23 out of 26 bypassed — bypass rate 88.4%
7 crash files remain in the folder. Anyone can clone it and reproduce the exact same results with this single command.
./gradlew fuzz
Case 2: @Acl ACL Verification Bypass PoC
The @Acl annotation was attached to a batch API. The design intent was access control based on an IP whitelist. However, the shopping tab batch controller had a pattern where HttpServletRequest was not declared as a parameter. For AOP to extract the IP, HttpServletRequest is required; without it, a RequestNotFoundException occurs, failing to reach the IP check logic itself.
I configured a Docker + Spring Boot environment in artifacts/poc/acl-bypass-test/. Executed by splitting the scenario into two.

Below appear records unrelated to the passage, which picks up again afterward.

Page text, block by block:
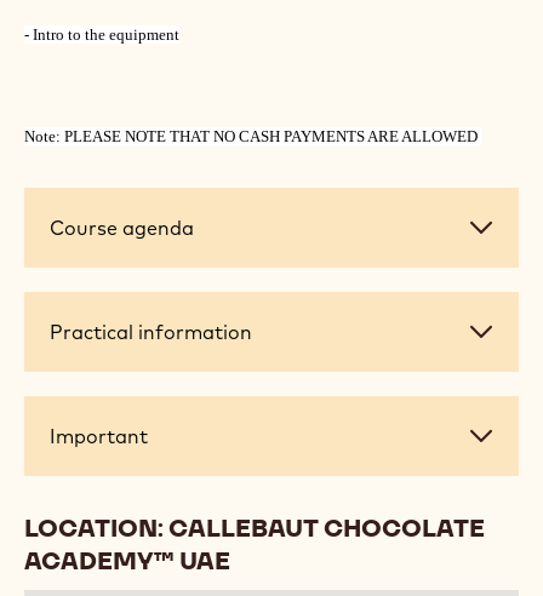
- Intro to the equipment
Note: PLEASE NOTE THAT NO CASH PAYMENTS ARE ALLOWED
Course
Course agenda
Practical
Practical information
Important
Important
LOCATION: CALLEBAUT CHOCOLATE
ACADEMY™ UAE
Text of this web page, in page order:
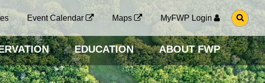
Event Calendar Maps MyFWP Login
G
O
O
S
E
A
R
C
EDUCATION ABOUT FWP

Scenario A (With HttpServletRequest)
- HTTP 500 /
"ACL_DENIED: allowedIP=..., realIP=192.168.2.1" - IP verification performed ✅
- Denial reason logged ✅
Scenario B (Without HttpServletRequest — Shopping Tab Batch Pattern)
- HTTP 500 /
"UndeclaredThrowableException: unknown" - IP verification NOT performed ❌
- Denial reason unknown ❌
Business logic does not execute in either case. However, @Acl is not operating correctly either. It’s blocked by an exception without IP verification, opening up bypass possibilities the moment error handling logic changes. The reproduction method is one line.

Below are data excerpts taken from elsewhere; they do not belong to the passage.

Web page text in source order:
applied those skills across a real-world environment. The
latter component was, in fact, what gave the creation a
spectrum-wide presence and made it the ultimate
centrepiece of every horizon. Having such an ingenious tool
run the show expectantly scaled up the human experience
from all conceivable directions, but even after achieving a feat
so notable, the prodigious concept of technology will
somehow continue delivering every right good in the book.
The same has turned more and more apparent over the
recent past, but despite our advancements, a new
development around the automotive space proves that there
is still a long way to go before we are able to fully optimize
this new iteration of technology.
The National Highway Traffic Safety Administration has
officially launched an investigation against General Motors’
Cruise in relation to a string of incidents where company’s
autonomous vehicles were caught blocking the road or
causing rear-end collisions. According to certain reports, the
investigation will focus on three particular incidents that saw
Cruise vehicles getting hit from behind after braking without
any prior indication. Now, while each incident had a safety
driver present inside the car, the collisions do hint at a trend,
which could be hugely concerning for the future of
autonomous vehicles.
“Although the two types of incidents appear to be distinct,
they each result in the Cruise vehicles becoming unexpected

bash test.sh http://localhost:18080
There’s no need to explain how different this is from the sentence “There is a discrepancy between design and implementation”.
artifacts/runtime/ — Evidence of Verification, Not “Verified”

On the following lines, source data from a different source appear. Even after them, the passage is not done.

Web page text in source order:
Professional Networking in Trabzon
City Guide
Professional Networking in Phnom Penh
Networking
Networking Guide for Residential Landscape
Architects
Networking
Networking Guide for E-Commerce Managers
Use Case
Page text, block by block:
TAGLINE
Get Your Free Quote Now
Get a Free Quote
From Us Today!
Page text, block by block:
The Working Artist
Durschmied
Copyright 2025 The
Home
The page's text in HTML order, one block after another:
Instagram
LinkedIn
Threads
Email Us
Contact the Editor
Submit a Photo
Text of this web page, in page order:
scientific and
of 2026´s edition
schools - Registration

I verified if a commercial Redis was open via TCP internally. I did not attempt authentication—following the non-destructive principle, attempting authentication wasn’t necessary to prove risk.
172.29.2.1:7000 OPEN
172.29.2.2:7001 OPEN
172.29.2.3:7000 OPEN
172.29.2.3:7001 OPEN
Reachable to 4 out of 6 nodes. spring.redis.password unset. The curl command and actual response headers are saved as files. The result itself is in the project instead of just the words “I checked”.
handoff-plan.md — So the Next Diagnostician Doesn’t Start From Scratch
Organized into a matrix detailing which scenarios were confirmed in code, what awaits dynamic verification, and what was explicitly excluded from this scope. Follow-up tasks are divided into Phase A / B / C, complete with prerequisites and expected outputs.
The target analysis repository is pinned via commit hash. Even 6 months later, I can reproduce exactly what I looked at to make my decision.
In a Word report, all of this was text. In a project, it’s executable, reproducible, and version-controlled.
AI Made This Possible
To be honest, this approach was practically difficult without AI.
Structuring analysis content into documents, converting vulnerability scenarios into test cases, and drafting PoC codes—doing this alone would exceed the time spent on actual diagnostics. AI entirely changed the speed of dumping unstructured analysis results from my head into a project structure.
Using AI merely as a “tool to write pretty reports” results in a Word report slightly better than a normal Word report. However, when used as a tool to structure diagnostic knowledge, the story changes.
Conclusion
The problem with security diagnostics wasn’t the format.
It wasn’t that we changed to Excel because Word was bad. It wasn’t that we changed to a portal because Excel was bad. As long as diagnosis is treated as a document, changing formats invariably hit the same wall.
Diagnostic results must be evidence, not claims. Evidence must be reproducible. Reproducible evidence comes in files, and files are version-controlled.
Now, security diagnostics is becoming living code, not a document. The era of Security Testing as Code has arrived.